▶ Description of the task
Report, from the records below, every line where the word "connexions" appears.

____

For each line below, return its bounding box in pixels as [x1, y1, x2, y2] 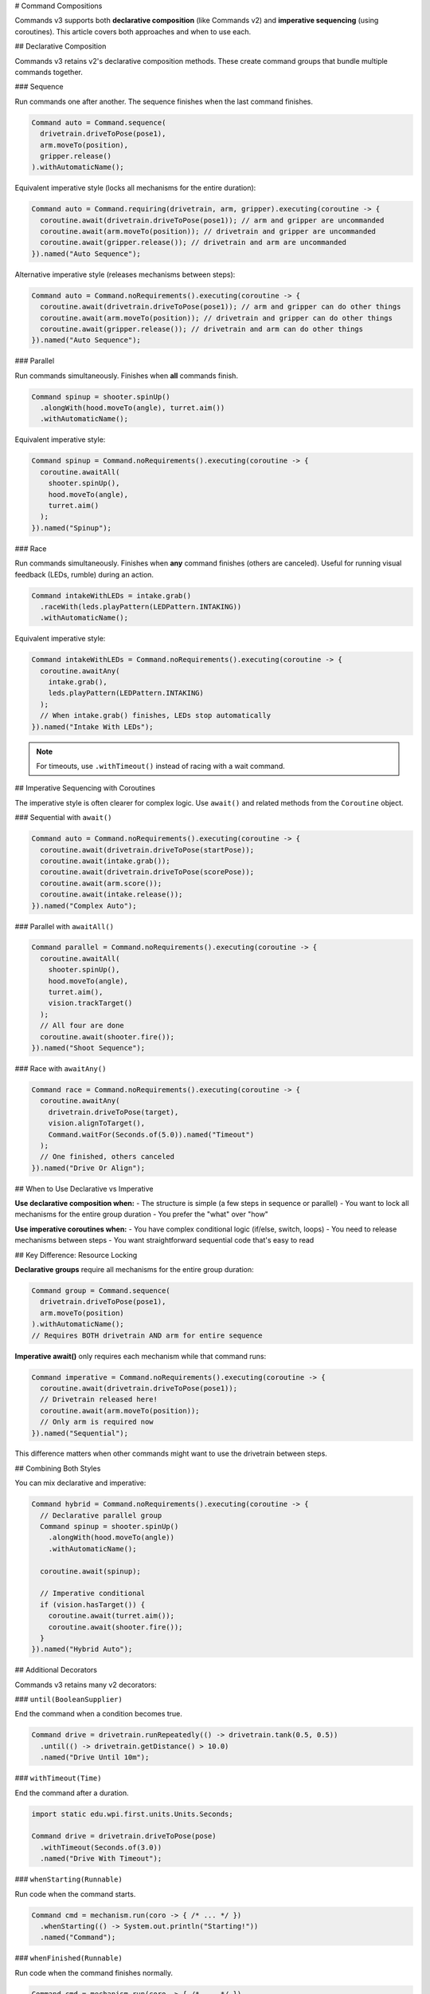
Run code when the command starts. [14, 1889, 136, 1898]
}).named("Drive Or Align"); [31, 1163, 146, 1172]
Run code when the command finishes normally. [14, 1968, 173, 1977]
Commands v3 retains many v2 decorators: [14, 1680, 157, 1689]
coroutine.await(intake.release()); [40, 890, 183, 899]
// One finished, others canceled [40, 1153, 175, 1161]
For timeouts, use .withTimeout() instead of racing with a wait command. [36, 762, 286, 771]
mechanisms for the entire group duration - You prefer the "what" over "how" [14, 1209, 268, 1220]
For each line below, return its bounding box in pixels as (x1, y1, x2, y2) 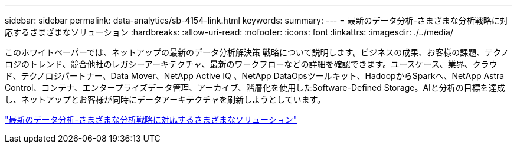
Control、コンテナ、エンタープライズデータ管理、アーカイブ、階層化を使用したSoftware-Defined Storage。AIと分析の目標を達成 (5, 83, 505, 93)
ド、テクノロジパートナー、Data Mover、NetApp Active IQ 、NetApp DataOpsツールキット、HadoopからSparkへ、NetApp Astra (5, 71, 505, 81)
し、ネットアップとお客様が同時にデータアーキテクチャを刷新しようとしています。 (5, 94, 326, 104)
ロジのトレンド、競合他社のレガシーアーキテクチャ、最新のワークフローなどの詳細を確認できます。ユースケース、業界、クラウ (5, 59, 498, 69)
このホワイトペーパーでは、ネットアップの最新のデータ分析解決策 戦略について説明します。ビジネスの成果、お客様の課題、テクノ (5, 47, 509, 57)
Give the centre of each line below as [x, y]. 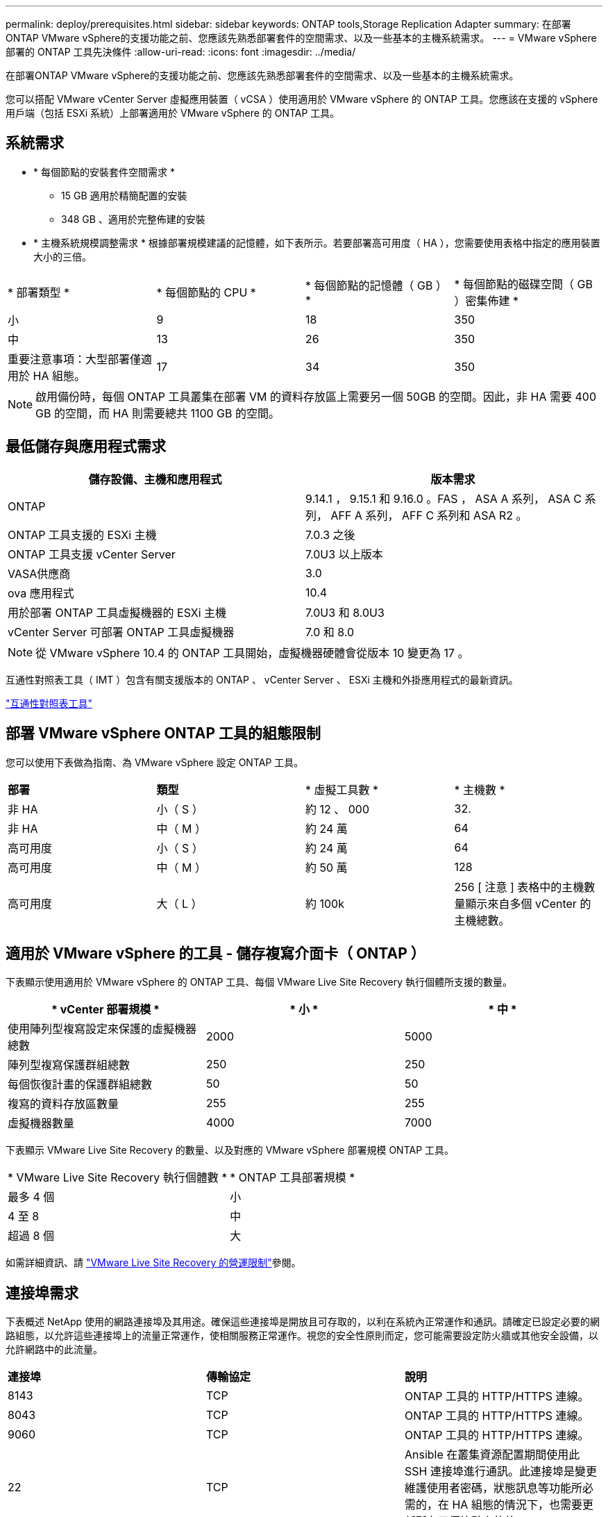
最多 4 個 [31, 1197]
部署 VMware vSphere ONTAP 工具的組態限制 [163, 733]
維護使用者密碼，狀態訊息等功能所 [493, 1488]
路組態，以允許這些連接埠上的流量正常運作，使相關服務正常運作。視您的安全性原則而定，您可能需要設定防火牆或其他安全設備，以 [302, 1336]
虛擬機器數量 [41, 1124]
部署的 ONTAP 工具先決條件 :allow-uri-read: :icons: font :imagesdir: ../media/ [181, 52]
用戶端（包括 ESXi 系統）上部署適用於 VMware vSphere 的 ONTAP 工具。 [173, 113]
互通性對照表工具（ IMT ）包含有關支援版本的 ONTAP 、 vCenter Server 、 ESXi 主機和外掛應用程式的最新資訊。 [262, 679]
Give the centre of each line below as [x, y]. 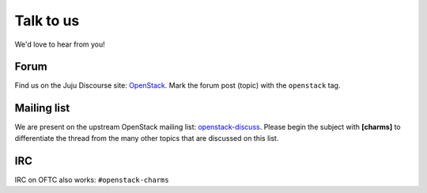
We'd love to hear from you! [60, 44]
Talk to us [47, 21]
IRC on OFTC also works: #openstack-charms [92, 180]
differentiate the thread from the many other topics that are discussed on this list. [147, 138]
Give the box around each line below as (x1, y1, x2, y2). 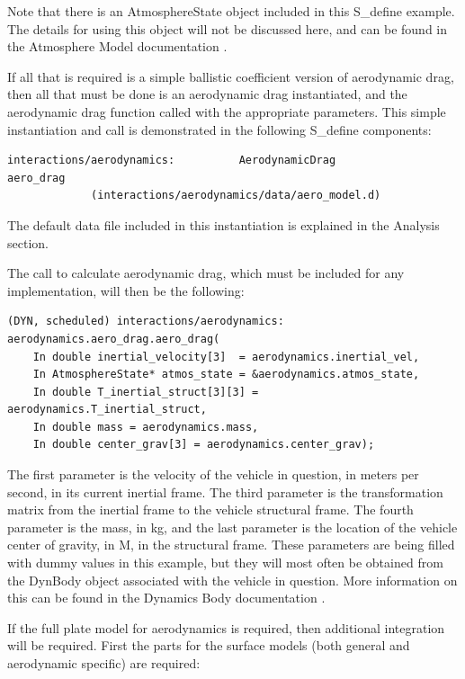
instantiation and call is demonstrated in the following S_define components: (7, 120, 432, 138)
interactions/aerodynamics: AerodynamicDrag (7, 154, 336, 167)
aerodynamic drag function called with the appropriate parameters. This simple (7, 102, 446, 121)
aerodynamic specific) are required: (7, 654, 201, 672)
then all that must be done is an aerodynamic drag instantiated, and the (7, 85, 407, 103)
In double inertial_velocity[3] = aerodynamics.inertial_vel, (32, 350, 420, 363)
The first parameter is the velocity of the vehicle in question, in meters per (7, 465, 419, 484)
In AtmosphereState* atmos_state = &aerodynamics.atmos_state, (32, 368, 420, 381)
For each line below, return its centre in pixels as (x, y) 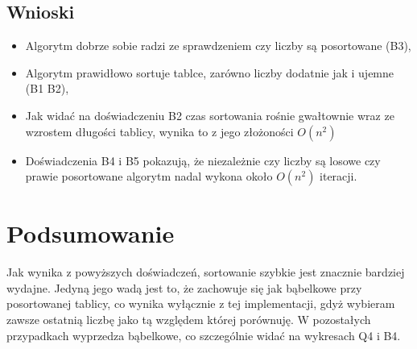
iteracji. (339, 176)
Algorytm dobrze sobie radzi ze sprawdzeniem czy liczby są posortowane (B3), (218, 46)
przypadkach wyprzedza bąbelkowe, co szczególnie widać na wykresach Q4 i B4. (204, 335)
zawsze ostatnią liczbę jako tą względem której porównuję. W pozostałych (189, 320)
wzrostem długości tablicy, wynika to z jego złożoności (159, 131)
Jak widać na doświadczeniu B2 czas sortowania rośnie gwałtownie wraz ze (210, 115)
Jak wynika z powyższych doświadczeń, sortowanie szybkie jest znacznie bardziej (206, 272)
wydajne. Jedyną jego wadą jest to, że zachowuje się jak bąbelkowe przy (184, 287)
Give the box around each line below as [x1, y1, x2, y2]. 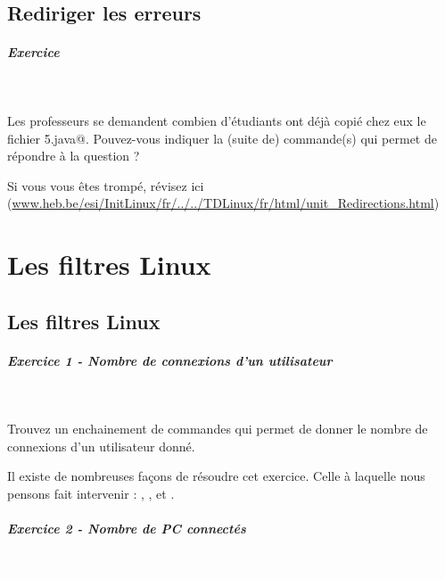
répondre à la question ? [7, 146, 140, 165]
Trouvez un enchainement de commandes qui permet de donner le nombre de [7, 419, 428, 438]
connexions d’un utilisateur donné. [7, 436, 195, 455]
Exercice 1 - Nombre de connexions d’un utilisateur [7, 351, 333, 369]
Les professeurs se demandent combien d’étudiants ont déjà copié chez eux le [7, 111, 426, 129]
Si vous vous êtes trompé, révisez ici [7, 176, 204, 194]
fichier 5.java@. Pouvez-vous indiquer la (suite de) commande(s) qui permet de [7, 128, 437, 147]
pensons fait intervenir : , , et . [7, 484, 175, 502]
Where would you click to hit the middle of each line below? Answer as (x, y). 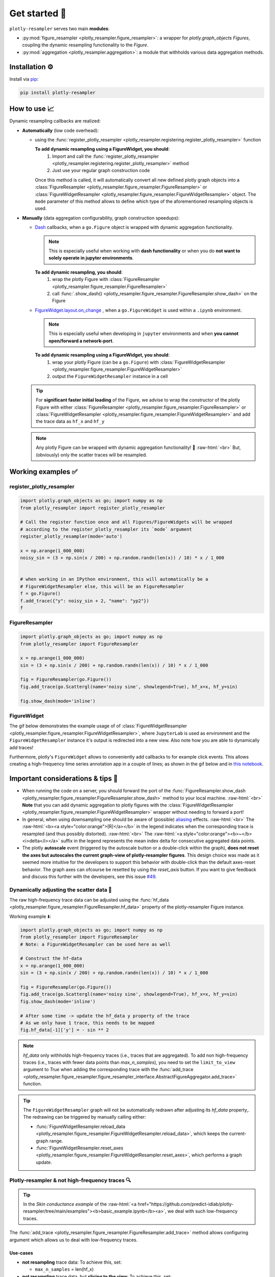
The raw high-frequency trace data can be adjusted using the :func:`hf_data (89, 900)
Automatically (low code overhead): (60, 130)
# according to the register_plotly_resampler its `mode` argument (106, 529)
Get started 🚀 (38, 13)
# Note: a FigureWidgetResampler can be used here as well (95, 944)
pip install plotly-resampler (58, 92)
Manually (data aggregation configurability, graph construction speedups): (101, 218)
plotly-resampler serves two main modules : (59, 29)

____

▶ Your solution
connexions d’un utilisateur donné. [7, 436, 195, 455]
Exercice 1 - Nombre de connexions d’un utilisateur [7, 351, 333, 369]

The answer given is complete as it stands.